Well, what if we didn’t just have two industrial cultures that were raping the landscape. What if one culture was more indigenous and thrives off the power of plants? They are about regenerating a natural landscape. The other is an industrial culture and is about harvesting a landscape. So we have a push and pull about how you get your power. You’re either chopping down trees in order to get your weapons or you’re growing more in order to channel the vibrant prana power of the forest, and then we’re building defenses that way. We wanted to create this ideological tug of war between sustainable and indigenous cultures who are able to take life and turn that into power and others who process and harvest life and turn that into very mechanical things. That was the idea behind Hand of Odd.
What each of these games do when we conceptually develop them, even if we don’t get into actual development, they strengthen the reservoir of information that provides the background to our world. Then, whatever we’re doing, we go, oh, we have all these points of reference to go on. Those two properties were on two different continents.
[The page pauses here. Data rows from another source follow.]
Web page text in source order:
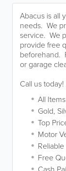
Abacus is all
needs. We
service. We
provide free
beforehand.
or garage
Call us
All
Gold,
Top
Motor
Free

We also have the rest of the Quintology. It’s really about Abe’s story, from the beginning of being a lowly third world slave laborer to eventually winding up dead, smack center in a giant Metropolis, in the heart of consumerism. What is going to happen to this lowly slave who goes from the butthole of the world to the center of cosmopolitanism when he notices that these rocks that people were slaving for are now worn on beautiful womens’ rings? That is the path of the Quintology. We haven’t even gotten into the populated places of Abe’s story yet. I have hundreds of paintings that mapped out the movies for this story. We just haven’t put those out there yet. We’ve done lots of work developing landscapes that we haven’t hit yet in any of the games. That gives us our depth. We know what that depth is. The audience hasn’t seen it yet, but when we do deliver, I think the audience will feel it. I think that’s a big reason why we have some of the dedicated fans that we do. They feel the depth there.”
Finally, we always like to end interviews with this soul-searching question: where do you store your ketchup? In the cupboard or the fridge?
I gotta tell you. I was just told to back off on whey and wheat and stuff like that. So I haven’t been eating bread. But okay: when I do, it’s sourdough and I keep it in the freezer. So a loaf lasts me a couple months. Otherwise, it goes bad in a week, right? It’s just me and Sherry. The dogs don’t eat the bread.